The student of economics, taking
the argument from Kuhn further, is led to believe that the
applications of the theory also constitutes evidence for the
theory; he/she takes the authority of the teacher and the
text, not the authority of evidence. He/she does not have
an alternative model or the competence to challenge the teacher
or thesis supervisor. When facts do not fit theory it discredits
the researcher, not the theory. Science cannot be discredited
unless an alternative is found to replace the theories that
are challenged. “To reject one paradigm without simultaneously
substituting another,” Kuhn says “is to reject science itself.
That act reflects not on the paradigm but on the man”.
That is one important reason why
old paradigms die hard. There is so much at stake for those
who have made their careers and consultancies based on paradigms
learnt at Universities and reinforced in career development.
This is the really tragedy of today’s discourse on “knowledge”
in the vaunted institutions that certify knowledge as knowledge
and discredit any attempts to draw attention to its flaws.
In this context, “peer group reviews” that certify knowledge
as publishable in “reputed” journals are deeply conservative,
for most peers have a stake in reproducing knowledge that
confirms their own, what can only be described as, theoretical
prejudices.
The knowledge
implications of African Ontology
In this context, it is significant
that many Africans are raising the question of “indigenous
knowledge”. President Mbeki of South Africa may have made
a faux pas on the issue of the link between AIDS and HIV.
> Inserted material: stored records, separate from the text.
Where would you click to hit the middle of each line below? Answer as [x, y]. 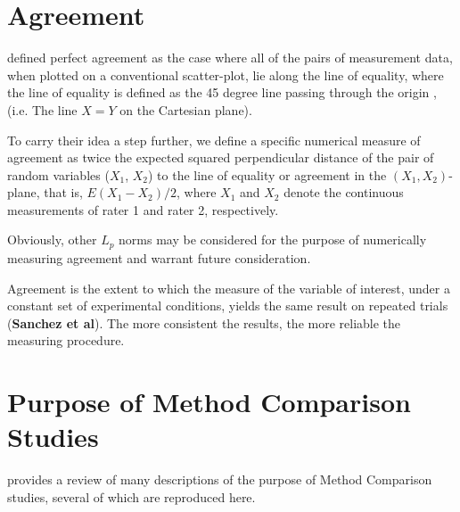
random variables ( [58, 174]
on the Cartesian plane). [186, 109]
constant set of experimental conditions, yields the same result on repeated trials [228, 306]
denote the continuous [344, 192]
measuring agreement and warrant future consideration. [159, 257]
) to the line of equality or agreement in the [267, 174]
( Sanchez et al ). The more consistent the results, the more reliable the [204, 322]
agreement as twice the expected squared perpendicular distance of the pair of [221, 157]
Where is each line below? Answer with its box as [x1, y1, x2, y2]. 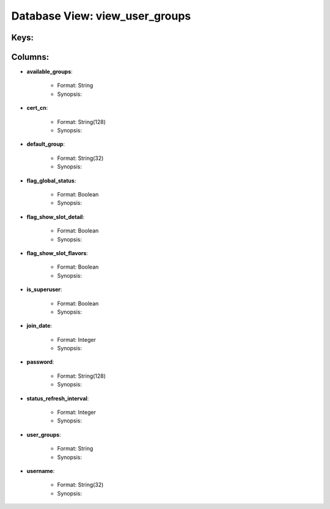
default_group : [26, 140, 65, 148]
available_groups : [26, 68, 73, 76]
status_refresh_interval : [26, 394, 89, 402]
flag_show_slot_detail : [26, 213, 85, 220]
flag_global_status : [26, 177, 76, 184]
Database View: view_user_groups [11, 9, 191, 23]
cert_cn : [26, 104, 48, 112]
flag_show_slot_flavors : [26, 249, 89, 256]
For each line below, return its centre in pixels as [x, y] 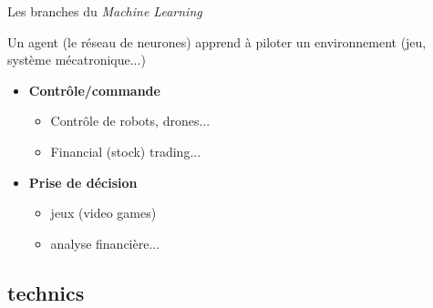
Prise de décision [83, 182]
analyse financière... [105, 243]
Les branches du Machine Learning [105, 11]
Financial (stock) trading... [126, 151]
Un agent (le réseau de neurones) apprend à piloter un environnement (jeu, [217, 41]
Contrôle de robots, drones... [130, 121]
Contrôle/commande [94, 90]
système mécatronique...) [77, 60]

But at the heart of his challenge was the desire to question
the received wisdom that all knowledge flows from the North
to the South. His intervention is symbolic of the times we
live in. Had Mbeki chosen the field of political economy,
rather than disease and medicine, to challenge the received
knowledge of neo-liberal economism, he would have been on
a surer footing.
Conclusion
In conclusion, the ECA’s initiative
to build a network of knowledge-based inquiry into the condition
of Africa’s lack of development and persistent poverty is
a good initiative. But as it does so, the African Knowledge
Network Forum (AKNF) must avoid the pitfalls of letting the
technology (the Internet) decide the agenda of the Network.
AKNF must broaden the debate beyond the limitations of neo-liberal
economic paradigm that is coming to the end of its road, and
enable African intellectuals to raise the larger epistemological
issues about where does knowledge come from, who certifies
and authenticates knowledge, and for whose benefit. This
way AKNF would fulfill an important void that currently exists
in the contemporary development literature.